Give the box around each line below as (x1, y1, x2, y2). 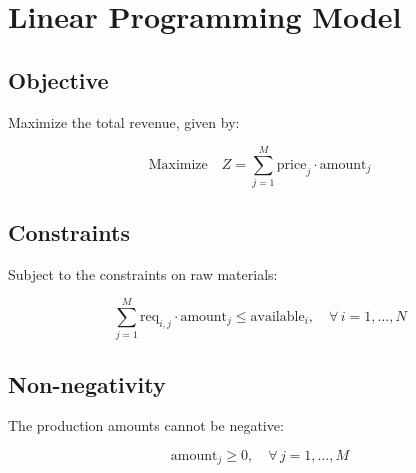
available (250, 309, 305, 324)
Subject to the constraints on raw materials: (8, 263, 278, 284)
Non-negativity (8, 368, 166, 399)
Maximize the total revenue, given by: (8, 111, 240, 132)
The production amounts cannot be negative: (8, 415, 284, 436)
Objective (8, 64, 109, 95)
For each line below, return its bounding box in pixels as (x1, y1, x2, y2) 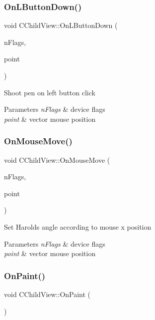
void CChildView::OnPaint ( (4, 289, 91, 299)
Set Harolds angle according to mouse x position (4, 221, 152, 232)
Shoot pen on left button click (4, 87, 95, 97)
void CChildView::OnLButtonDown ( (4, 20, 118, 30)
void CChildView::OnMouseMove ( (4, 154, 110, 165)
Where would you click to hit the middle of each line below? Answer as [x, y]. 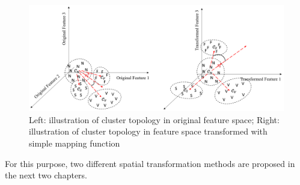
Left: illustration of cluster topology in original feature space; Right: [154, 119]
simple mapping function [75, 143]
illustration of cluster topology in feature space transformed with [148, 131]
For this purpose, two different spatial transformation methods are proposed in [150, 163]
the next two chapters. [46, 175]
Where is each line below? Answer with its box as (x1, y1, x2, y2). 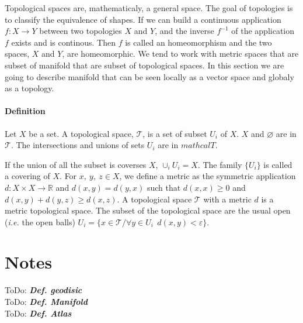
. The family (197, 158, 242, 170)
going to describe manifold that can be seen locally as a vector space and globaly (5, 70, 294, 83)
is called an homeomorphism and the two (125, 36, 272, 48)
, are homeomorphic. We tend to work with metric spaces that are (62, 47, 299, 60)
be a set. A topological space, (29, 127, 134, 139)
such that (147, 181, 181, 193)
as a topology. (5, 82, 54, 94)
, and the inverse (155, 25, 214, 37)
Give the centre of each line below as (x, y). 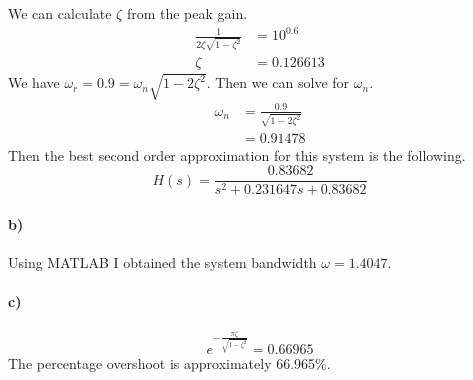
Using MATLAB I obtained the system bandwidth (162, 262)
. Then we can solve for (278, 82)
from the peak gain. (187, 13)
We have (34, 82)
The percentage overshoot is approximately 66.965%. (169, 363)
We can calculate (60, 13)
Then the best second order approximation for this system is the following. (237, 154)
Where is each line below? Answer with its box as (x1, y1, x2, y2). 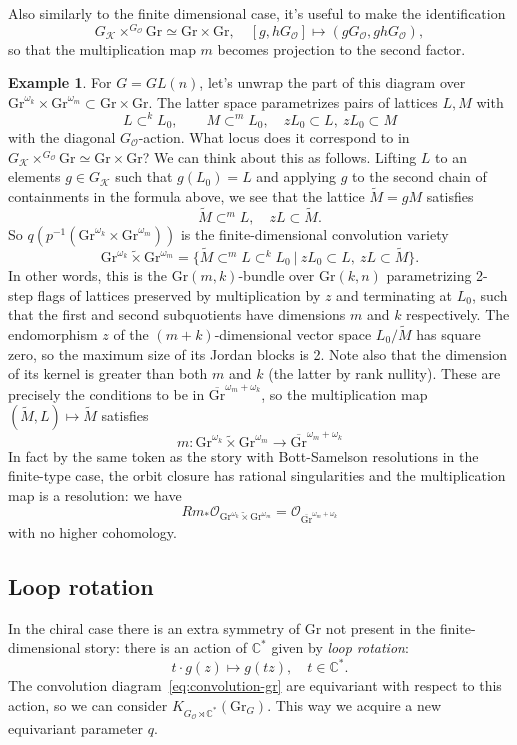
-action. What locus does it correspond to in (138, 126, 410, 147)
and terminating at (336, 284, 453, 305)
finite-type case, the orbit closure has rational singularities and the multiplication (8, 465, 506, 486)
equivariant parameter (8, 718, 144, 739)
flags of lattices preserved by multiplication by (37, 284, 321, 305)
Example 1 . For (8, 72, 112, 93)
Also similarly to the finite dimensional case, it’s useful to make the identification (8, 3, 506, 23)
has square (416, 324, 481, 345)
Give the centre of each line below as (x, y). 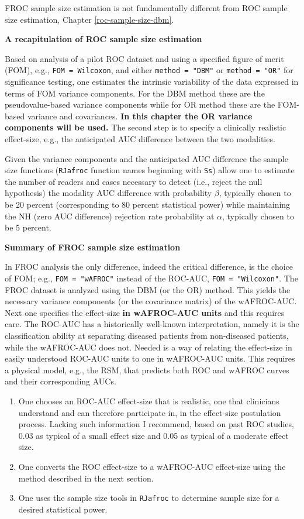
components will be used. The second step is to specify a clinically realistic (146, 127)
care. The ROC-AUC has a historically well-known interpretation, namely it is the (152, 324)
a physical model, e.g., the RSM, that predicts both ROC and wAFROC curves (147, 370)
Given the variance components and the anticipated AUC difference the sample (146, 158)
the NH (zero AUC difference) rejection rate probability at (110, 216)
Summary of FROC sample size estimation (93, 247)
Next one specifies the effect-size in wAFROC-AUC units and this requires (145, 312)
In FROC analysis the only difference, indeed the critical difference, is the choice (149, 267)
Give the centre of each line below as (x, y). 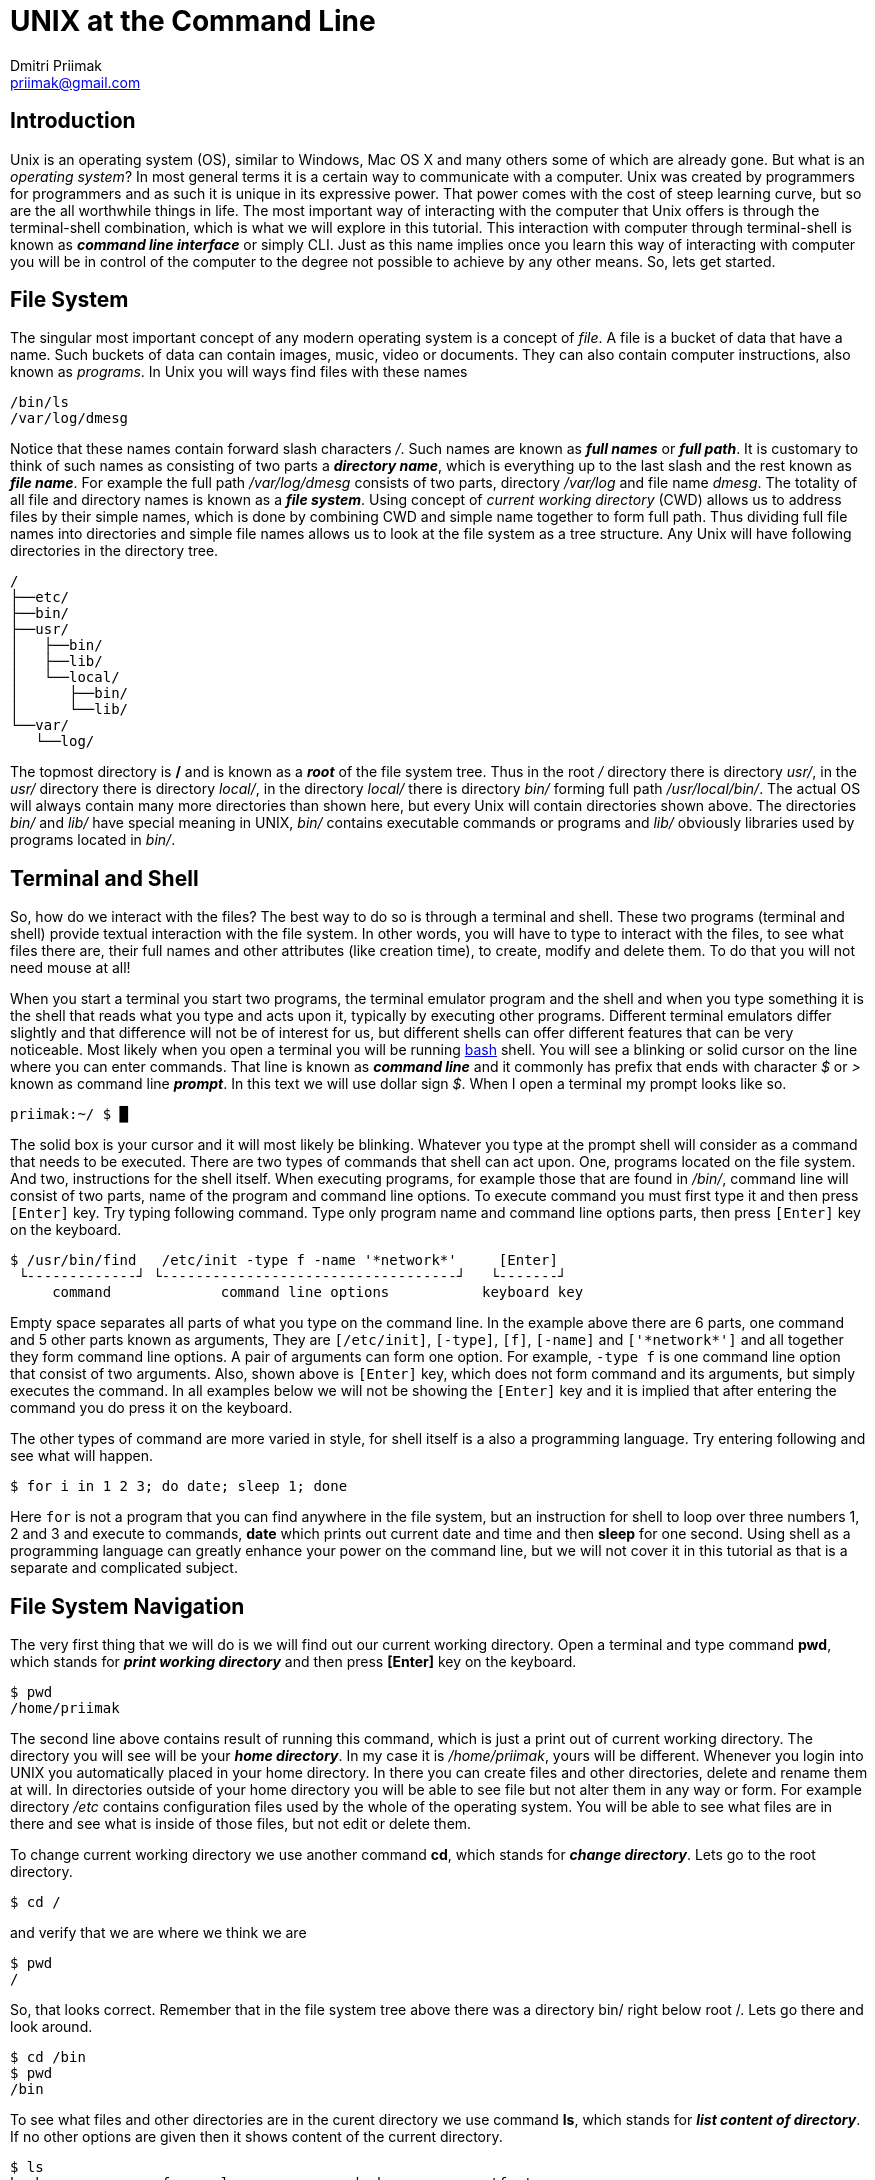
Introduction (73, 121)
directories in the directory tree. (114, 551)
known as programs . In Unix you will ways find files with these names (239, 372)
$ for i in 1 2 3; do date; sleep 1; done (179, 1486)
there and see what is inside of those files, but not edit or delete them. (241, 1824)
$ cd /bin (48, 2057)
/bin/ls (40, 402)
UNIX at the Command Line (193, 21)
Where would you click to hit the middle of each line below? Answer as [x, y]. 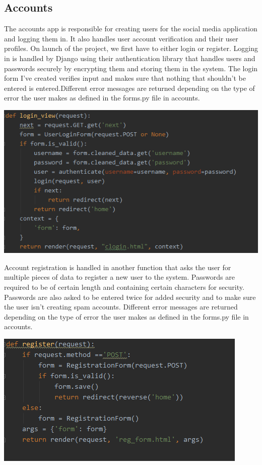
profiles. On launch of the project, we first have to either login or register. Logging [131, 48]
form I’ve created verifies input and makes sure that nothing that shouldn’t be [125, 78]
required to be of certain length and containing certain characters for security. [124, 287]
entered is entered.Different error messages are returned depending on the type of [129, 88]
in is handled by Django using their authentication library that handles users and [130, 58]
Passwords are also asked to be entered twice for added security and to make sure [130, 297]
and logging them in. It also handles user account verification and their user [121, 38]
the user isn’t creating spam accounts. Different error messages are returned [121, 307]
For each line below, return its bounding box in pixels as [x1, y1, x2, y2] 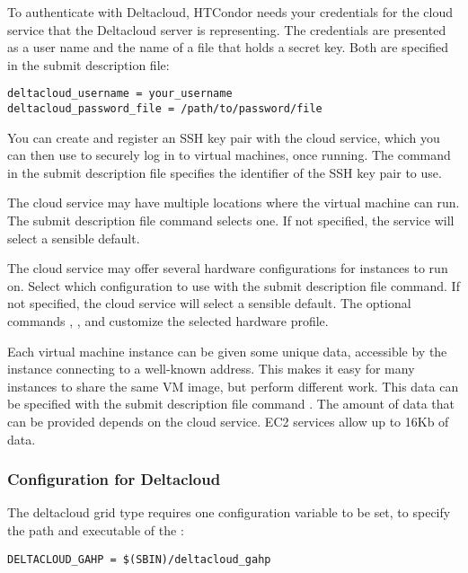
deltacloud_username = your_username [7, 87, 233, 101]
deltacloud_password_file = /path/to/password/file [7, 102, 322, 116]
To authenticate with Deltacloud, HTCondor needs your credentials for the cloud [7, 3, 453, 21]
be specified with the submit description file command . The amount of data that [7, 394, 455, 413]
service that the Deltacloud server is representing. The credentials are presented [7, 20, 446, 39]
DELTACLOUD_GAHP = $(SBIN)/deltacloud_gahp [7, 552, 271, 566]
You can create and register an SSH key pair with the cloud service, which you [7, 128, 440, 146]
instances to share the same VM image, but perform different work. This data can [7, 376, 459, 395]
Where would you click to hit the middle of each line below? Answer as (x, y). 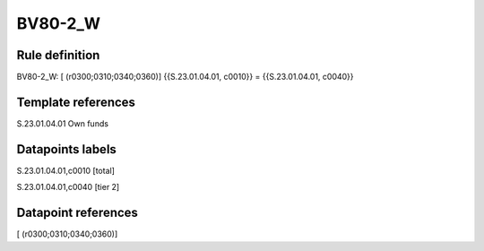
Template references (76, 102)
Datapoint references (78, 213)
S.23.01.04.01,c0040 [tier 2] (68, 187)
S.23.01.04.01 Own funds (63, 123)
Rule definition (58, 55)
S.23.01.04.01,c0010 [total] (66, 170)
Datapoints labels (66, 149)
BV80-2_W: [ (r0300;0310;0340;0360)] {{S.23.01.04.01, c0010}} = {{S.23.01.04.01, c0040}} (185, 77)
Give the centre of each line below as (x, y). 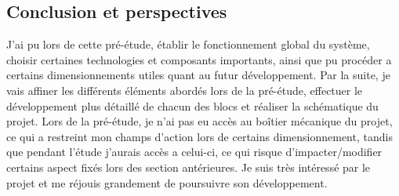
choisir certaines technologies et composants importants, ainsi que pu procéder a (199, 59)
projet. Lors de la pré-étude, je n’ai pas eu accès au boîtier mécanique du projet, (199, 121)
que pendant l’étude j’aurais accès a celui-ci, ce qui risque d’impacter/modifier (194, 152)
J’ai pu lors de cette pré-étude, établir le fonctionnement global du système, (188, 44)
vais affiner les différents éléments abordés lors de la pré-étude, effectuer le (185, 90)
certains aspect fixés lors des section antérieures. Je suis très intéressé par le (189, 167)
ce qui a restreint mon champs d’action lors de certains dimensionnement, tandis (199, 136)
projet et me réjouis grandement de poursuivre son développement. (167, 182)
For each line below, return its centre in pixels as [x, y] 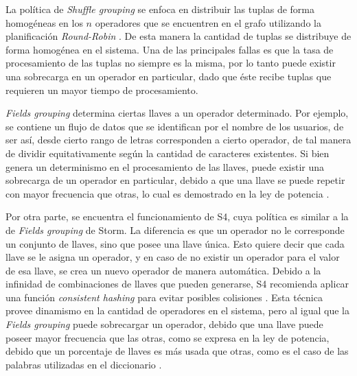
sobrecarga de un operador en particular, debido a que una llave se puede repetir [175, 180]
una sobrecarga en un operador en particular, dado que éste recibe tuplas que [169, 76]
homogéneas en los [44, 22]
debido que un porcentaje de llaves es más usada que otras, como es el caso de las [177, 351]
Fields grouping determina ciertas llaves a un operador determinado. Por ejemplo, [177, 113]
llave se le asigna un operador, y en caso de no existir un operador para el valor [173, 257]
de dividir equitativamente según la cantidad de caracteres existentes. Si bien [168, 153]
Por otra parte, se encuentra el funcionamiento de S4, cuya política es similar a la [177, 216]
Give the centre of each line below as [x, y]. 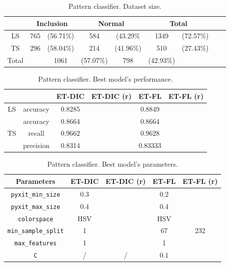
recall [36, 133]
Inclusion [52, 23]
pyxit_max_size [36, 207]
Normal [111, 23]
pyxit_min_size [36, 194]
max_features [36, 244]
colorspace [36, 219]
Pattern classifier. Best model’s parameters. [113, 164]
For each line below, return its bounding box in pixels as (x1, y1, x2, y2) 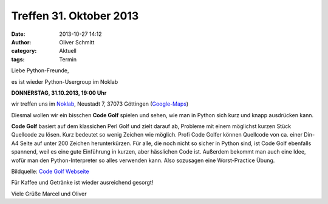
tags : (11, 55, 25, 63)
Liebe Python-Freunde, (11, 67, 69, 74)
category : (11, 47, 37, 55)
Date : (11, 30, 26, 38)
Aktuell (59, 47, 77, 55)
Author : (11, 38, 32, 46)
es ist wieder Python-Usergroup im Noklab (11, 78, 118, 85)
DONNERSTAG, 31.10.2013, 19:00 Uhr (11, 89, 107, 97)
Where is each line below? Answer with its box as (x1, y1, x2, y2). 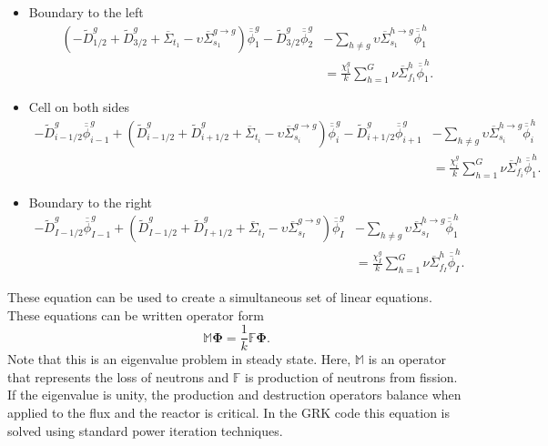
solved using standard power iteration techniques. (7, 421, 283, 440)
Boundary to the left (28, 3, 144, 21)
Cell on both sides (28, 97, 130, 117)
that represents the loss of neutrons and (7, 367, 229, 386)
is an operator (368, 350, 446, 369)
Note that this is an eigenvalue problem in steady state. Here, (7, 350, 351, 369)
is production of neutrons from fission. (245, 367, 458, 386)
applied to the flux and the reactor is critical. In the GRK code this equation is (7, 403, 450, 422)
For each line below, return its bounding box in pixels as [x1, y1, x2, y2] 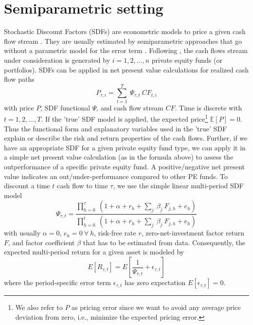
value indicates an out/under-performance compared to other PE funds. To [4, 171, 228, 181]
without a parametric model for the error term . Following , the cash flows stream [4, 45, 248, 55]
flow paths [4, 74, 35, 84]
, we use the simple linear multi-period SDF [113, 181, 244, 191]
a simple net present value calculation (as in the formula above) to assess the [4, 152, 234, 162]
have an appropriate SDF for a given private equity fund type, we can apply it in [4, 142, 246, 152]
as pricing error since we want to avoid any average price [72, 302, 241, 312]
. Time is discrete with [175, 102, 242, 112]
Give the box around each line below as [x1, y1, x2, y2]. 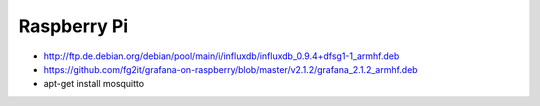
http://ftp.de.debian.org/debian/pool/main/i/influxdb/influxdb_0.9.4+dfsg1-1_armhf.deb [43, 50, 400, 62]
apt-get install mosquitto [43, 78, 145, 90]
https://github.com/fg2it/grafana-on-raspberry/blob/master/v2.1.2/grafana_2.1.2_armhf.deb [43, 63, 419, 75]
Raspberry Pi [18, 15, 129, 37]
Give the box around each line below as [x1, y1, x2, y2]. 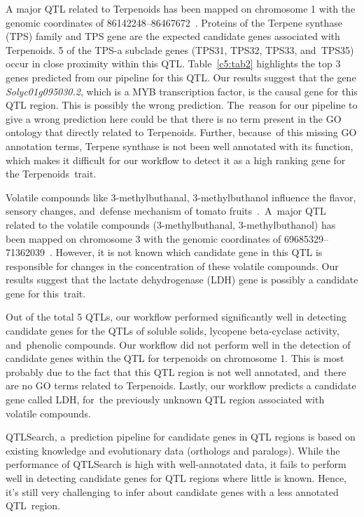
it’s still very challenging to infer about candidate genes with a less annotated [6, 484, 339, 499]
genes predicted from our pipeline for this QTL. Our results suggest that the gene [6, 69, 356, 84]
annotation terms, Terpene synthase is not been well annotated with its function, [6, 138, 353, 153]
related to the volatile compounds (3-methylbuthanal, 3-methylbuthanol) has [6, 217, 336, 231]
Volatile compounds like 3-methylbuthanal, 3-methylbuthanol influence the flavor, [6, 189, 356, 204]
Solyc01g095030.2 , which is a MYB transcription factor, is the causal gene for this [6, 83, 358, 98]
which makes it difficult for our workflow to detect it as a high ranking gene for [6, 152, 346, 167]
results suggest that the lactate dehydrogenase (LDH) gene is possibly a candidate [6, 272, 358, 287]
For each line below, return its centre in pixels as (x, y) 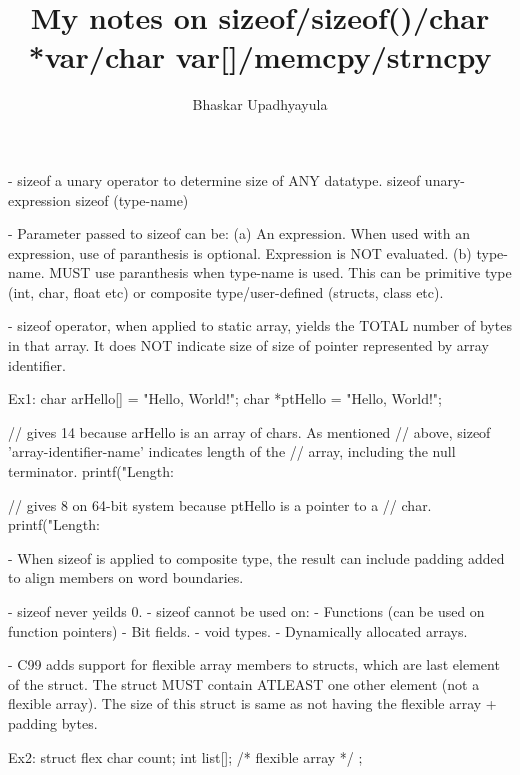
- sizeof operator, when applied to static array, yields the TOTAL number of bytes (260, 325)
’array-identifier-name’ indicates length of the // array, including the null (232, 451)
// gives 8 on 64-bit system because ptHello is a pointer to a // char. (220, 504)
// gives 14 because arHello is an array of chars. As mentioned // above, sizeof (249, 431)
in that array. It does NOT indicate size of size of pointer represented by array (248, 345)
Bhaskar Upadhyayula (260, 104)
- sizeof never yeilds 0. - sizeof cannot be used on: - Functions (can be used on (246, 611)
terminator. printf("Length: (91, 471)

━━━

■ DIRECTIONS
Each line that includes the string "production" should be copied from the data.

■ RESULT FOR THIS TASK
The production amounts cannot be negative: (8, 415, 284, 436)
is production of neutrons from fission. (245, 367, 458, 386)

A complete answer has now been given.